# [PROBLEM DESCRIPTION]
Nothing but the lines from the first line of the records below to the line holding "our accomplishments are watered down." belongs in the answer, copied exactly and without pictures.

# [DATA UNDER STUDY]
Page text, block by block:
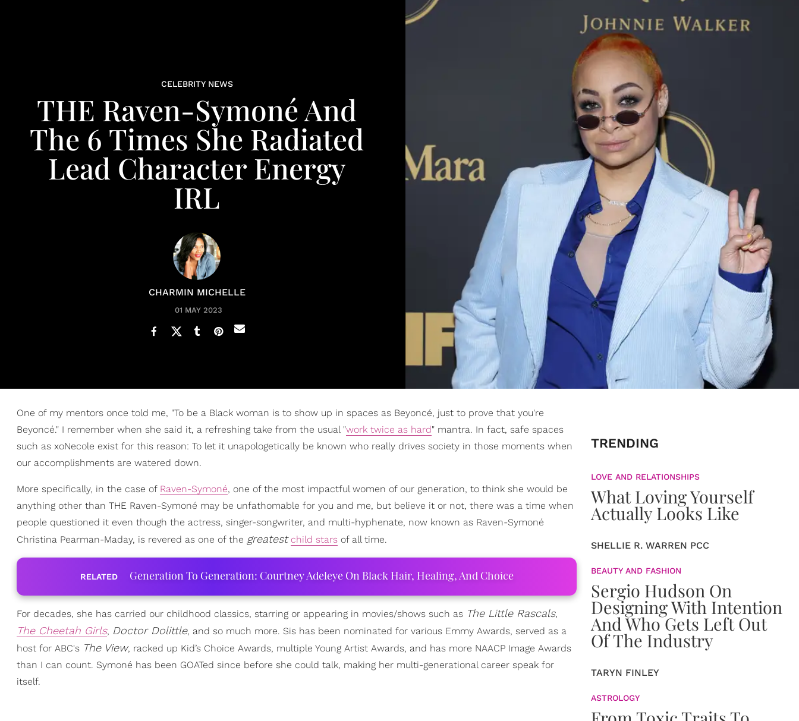
CELEBRITY NEWS
THE Raven-Symoné And
The 6 Times She Radiated
Lead Character Energy
IRL
CHARMIN MICHELLE
01 MAY 2023
One of my mentors once told me, "To be a Black woman is to show up in spaces as Beyoncé, just to prove that you're
Beyoncé." I remember when she said it, a refreshing take from the usual "work twice as hard" mantra. In fact, safe spaces
such as xoNecole exist for this reason: To let it unapologetically be known who really drives society in those moments when
our accomplishments are watered down.
More specifically, in the case of Raven-Symoné, one of the most impactful women of our generation, to think she would be
anything other than THE Raven-Symoné may be unfathomable for you and me, but believe it or not, there was a time when
people questioned it even though the actress, singer-songwriter, and multi-hyphenate, now known as Raven-Symoné
Christina Pearman-Maday, is revered as one of the greatest child stars of all time.
RELATED Generation To Generation: Courtney Adeleye On Black Hair, Healing, And Choice
For decades, she has carried our childhood classics, starring or appearing in movies/shows such as The Little Rascals,
The Cheetah Girls, Doctor Dolittle, and so much more. Sis has been nominated for various Emmy Awards, served as a
host for ABC's The View, racked up Kid’s Choice Awards, multiple Young Artist Awards, and has more NAACP Image Awards
than I can count. Symoné has been GOATed since before she could talk, making her multi-generational career speak for
itself.
TRENDING
LOVE AND RELATIONSHIPS
What Loving Yourself
Actually Looks Like
SHELLIE R. WARREN PCC
BEAUTY AND FASHION
Sergio Hudson On
Designing With Intention
And Who Gets Left Out
Of The Industry
TARYN FINLEY
ASTROLOGY
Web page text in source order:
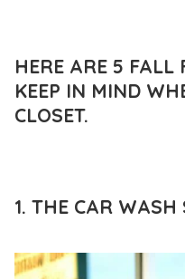
HERE ARE 5 FALL
KEEP IN MIND
CLOSET.
1. THE CAR WASH
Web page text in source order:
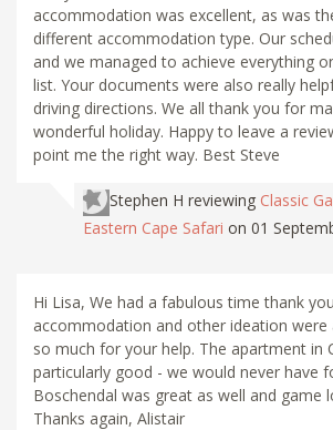
accommodation was excellent, as was
different accommodation type. Our
and we managed to achieve everything
list. Your documents were also really
driving directions. We all thank you for
wonderful holiday. Happy to leave a
point me the right way. Best Steve
Stephen H reviewing Classic
Eastern Cape Safari on 01
Hi Lisa, We had a fabulous time thank
accommodation and other ideation were
so much for your help. The apartment in
particularly good - we would never have
Boschendal was great as well and game
Thanks again, Alistair

# [RESULT FOR THIS TASK]
Page text, block by block:
CELEBRITY NEWS
THE Raven-Symoné And
The 6 Times She Radiated
Lead Character Energy
IRL
CHARMIN MICHELLE
01 MAY 2023
One of my mentors once told me, "To be a Black woman is to show up in spaces as Beyoncé, just to prove that you're
Beyoncé." I remember when she said it, a refreshing take from the usual "work twice as hard" mantra. In fact, safe spaces
such as xoNecole exist for this reason: To let it unapologetically be known who really drives society in those moments when
our accomplishments are watered down.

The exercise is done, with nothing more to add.